Artificial intelligence (AI) has once again been proven to be an effective tool in the fight against COVID-19. A new study out of the University of Central Florida demonstrated how AI can be almost just as accurate as a physician in diagnosing the virus present in the lungs, as well as how it can be used to improve testing.
The study was published in Nature Communications.
The team of researchers developed an AI algorithm that could be trained to identify COVID-19 pneumonia in computed tomography (CT) scans, and it demonstrated an accuracy rate up to 90 percent. It was also able to correctly identify positive cases and negative cases, 84 percent and 93 percent of the time, respectively.
CT scans have been proven to be more effective when it comes to COVID-19 diagnosis and progression compared to transcription-polymerase chain reaction (RT-PCR) tests. These tests are often used, but they have high false negative rates and usually take longer to be processed.
One of the biggest reasons CT scans are utilized to diagnose COVID-19 is that they can detect the virus even in individuals who show no symptoms. It doesn’t stop there, however, as they can also detect it in individuals with early symptoms, those who are in the worst stage of the disease, as well as those who have made it out and no longer have symptoms.
With all of its benefits, CT scans also have their downfalls, which is why they are sometimes not recommended for COVID-19 identification. This has to do with the similarities between influenza-associated pneumonia and COVID-19.
The New Algorithm
Taking all of this into account, the team of researchers at UCF developed a new algorithm that is able to accurately spot COVID-19. Not only that, but it can also tell the difference between COVID-19 and influenza, which is extremely useful for physicians.
Ulas Bagci is an assistant professor in UCF’s Department of Computer Science and co-author of the study.
“We demonstrated that a deep learning-based AI approach can serve as a standardized and objective tool to assist healthcare systems as well as patients,” Bagci says. “It can be used as a complementary test tool in very specific limited populations, and it can be used rapidly and at large scale in the unfortunate event of a recurrent outbreak.”
In the study, the team of researchers trained a computer algorithm to detect COVID-19 in lung CT scans, with there being a total of 1,280 patients from China, Japan and Italy observed. The next step was to test the algorithm on 1,337 patients suffering from various lung diseases including COVID-19, cancer and pneumonia not caused by COVID-19.
The results from the computer were then compared to diagnoses from physicians, and the researchers found that the algorithm was extremely effective at accurately detecting COVID-19 pneumonia in lungs, as well as distinguishing between COVID-19 and other diseases.
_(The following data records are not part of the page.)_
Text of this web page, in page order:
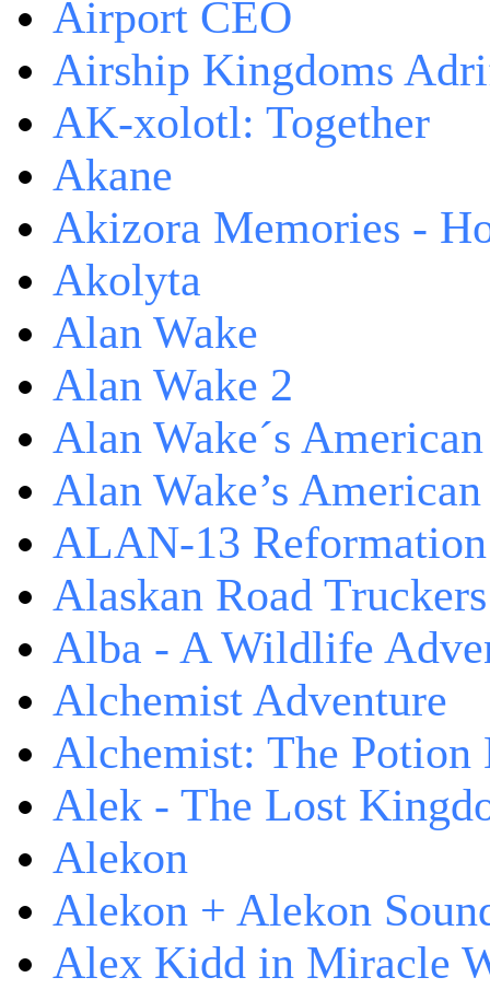
Airport CEO
Airship Kingdoms
AK-xolotl: Together
Akane
Akizora Memories -
Akolyta
Alan Wake
Alan Wake 2
Alan Wake´s
Alan Wake’s
ALAN-13 Reformation
Alaskan Road Truckers
Alba - A Wildlife
Alchemist Adventure
Alchemist: The Potion
Alek - The Lost
Alekon
Alekon + Alekon
Alex Kidd in Miracle

“We showed that robust AI models can achieve up to 90 percent accuracy in independent test populations, maintain high specificity in non-COVID-19 related pneumonia, and demonstrate generalizability to unseen patient populations and centers,” Bagci says.
The study also involved co-authors Baris Turkbey, who is an associate research physician at the NIH’s National Cancer Institute Molecular Imaging Branch, and Bradford J. Wood, who is the director of NIH’s Center for Interventional Oncology and chief of interventional radiology at NIH’s Clinical Center.
The new development out of UCF is one of the more recent examples of how AI can be leveraged during a pandemic. The technology has been implemented in various different areas relating to COVID-19 including tracking, testing, prevention, diagnosis, research and vaccine development.